▶ _How to complete this task_: Find the line with "Javascript Boilerplate Command" in the data below, then restate it and all remaining lines exactly, adding nothing.

▶ _The records_:
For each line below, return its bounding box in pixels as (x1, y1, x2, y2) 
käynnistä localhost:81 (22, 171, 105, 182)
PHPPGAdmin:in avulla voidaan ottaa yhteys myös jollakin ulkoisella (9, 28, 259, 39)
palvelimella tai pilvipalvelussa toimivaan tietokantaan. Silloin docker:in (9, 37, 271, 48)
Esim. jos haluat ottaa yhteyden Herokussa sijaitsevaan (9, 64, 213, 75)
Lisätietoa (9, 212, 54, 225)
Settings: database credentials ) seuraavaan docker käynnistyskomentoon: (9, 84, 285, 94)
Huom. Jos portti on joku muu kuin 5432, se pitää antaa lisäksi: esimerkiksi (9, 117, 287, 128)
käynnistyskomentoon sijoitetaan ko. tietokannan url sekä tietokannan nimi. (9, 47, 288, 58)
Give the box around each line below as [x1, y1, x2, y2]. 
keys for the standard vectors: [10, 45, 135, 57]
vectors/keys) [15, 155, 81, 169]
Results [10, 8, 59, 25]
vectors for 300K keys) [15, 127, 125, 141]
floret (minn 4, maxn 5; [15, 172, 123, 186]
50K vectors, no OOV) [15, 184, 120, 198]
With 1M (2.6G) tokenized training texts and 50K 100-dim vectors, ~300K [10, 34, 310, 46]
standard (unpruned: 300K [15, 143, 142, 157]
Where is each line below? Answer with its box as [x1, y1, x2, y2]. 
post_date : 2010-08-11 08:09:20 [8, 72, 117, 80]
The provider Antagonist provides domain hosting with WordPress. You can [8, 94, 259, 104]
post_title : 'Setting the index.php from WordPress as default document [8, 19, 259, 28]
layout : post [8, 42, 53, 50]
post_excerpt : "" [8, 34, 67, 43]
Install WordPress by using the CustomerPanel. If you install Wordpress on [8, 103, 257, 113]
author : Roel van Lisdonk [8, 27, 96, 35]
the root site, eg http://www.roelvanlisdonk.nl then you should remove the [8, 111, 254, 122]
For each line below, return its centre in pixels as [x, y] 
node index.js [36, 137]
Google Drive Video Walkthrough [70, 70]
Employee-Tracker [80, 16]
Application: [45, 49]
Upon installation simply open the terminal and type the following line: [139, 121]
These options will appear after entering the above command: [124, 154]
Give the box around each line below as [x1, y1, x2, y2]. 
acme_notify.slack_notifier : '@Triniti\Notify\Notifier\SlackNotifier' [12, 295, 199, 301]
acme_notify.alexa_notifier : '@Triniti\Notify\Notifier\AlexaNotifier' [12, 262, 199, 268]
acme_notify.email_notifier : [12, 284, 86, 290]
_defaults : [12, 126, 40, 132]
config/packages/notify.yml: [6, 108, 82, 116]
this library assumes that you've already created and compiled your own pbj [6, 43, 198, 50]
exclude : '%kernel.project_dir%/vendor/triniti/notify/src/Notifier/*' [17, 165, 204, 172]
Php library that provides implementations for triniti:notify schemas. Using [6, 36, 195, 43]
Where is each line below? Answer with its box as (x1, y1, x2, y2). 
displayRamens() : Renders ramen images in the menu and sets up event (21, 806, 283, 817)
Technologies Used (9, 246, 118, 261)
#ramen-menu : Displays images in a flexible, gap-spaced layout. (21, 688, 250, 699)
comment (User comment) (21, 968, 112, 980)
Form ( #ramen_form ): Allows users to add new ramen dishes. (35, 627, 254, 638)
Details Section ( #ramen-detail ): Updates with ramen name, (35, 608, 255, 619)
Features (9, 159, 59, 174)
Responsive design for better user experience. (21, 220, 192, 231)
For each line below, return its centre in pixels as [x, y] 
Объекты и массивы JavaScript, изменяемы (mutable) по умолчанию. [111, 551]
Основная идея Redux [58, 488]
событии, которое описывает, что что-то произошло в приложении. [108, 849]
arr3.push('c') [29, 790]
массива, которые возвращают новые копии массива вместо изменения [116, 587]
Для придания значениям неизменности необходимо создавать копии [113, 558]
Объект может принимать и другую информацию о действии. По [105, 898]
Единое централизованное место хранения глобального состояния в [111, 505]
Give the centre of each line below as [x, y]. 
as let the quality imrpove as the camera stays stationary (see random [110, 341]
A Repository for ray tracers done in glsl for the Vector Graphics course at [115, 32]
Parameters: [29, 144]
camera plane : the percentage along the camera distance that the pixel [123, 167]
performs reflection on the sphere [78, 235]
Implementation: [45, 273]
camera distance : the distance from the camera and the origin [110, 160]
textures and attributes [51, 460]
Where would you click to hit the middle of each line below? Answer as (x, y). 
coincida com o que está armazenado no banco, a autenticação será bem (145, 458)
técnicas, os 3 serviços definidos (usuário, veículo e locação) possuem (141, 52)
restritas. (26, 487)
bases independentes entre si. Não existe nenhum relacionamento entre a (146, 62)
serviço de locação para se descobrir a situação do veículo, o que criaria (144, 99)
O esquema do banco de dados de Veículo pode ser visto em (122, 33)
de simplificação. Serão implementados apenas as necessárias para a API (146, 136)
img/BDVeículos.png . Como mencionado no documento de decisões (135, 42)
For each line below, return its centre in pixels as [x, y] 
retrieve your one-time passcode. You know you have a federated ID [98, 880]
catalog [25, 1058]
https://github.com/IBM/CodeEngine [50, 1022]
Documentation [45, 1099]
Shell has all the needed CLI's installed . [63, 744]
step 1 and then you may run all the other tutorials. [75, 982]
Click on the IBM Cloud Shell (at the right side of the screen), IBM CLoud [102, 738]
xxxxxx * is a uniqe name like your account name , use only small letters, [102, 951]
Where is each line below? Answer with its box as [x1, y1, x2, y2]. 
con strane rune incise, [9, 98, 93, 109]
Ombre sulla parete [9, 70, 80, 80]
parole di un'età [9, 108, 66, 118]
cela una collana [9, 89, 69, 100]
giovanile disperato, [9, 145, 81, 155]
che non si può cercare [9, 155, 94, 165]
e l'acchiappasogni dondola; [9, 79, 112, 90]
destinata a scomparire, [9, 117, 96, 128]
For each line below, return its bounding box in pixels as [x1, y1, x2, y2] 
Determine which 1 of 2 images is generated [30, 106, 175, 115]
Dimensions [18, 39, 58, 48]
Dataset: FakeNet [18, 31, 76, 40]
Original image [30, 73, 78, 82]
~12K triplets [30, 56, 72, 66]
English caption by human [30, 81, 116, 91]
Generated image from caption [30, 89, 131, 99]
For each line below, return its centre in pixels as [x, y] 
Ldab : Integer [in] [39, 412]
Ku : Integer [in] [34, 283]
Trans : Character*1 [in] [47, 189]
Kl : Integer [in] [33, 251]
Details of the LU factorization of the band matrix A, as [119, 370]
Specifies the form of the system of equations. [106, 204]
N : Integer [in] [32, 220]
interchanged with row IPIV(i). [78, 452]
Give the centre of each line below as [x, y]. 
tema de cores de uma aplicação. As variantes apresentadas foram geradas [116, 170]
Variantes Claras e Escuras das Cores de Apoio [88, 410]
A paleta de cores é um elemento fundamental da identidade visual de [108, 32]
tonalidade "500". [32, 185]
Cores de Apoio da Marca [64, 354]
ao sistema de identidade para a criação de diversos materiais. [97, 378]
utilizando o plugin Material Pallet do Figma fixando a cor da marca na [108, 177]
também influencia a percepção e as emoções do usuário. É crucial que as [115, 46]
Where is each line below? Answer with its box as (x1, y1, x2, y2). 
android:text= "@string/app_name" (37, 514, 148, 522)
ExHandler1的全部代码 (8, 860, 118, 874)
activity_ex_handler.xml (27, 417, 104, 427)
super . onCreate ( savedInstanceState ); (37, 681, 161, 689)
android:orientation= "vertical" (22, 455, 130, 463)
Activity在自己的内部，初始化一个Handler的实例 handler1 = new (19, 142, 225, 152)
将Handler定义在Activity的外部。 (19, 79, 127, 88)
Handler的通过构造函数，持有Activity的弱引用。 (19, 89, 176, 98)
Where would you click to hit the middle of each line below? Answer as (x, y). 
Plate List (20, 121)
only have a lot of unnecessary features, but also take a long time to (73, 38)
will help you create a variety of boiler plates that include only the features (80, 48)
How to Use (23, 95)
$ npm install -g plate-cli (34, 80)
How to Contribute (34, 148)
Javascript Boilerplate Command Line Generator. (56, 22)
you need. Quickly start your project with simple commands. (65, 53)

▶ _Response below_:
Javascript Boilerplate Command Line Generator. (56, 22)
you need. Quickly start your project with simple commands. (65, 53)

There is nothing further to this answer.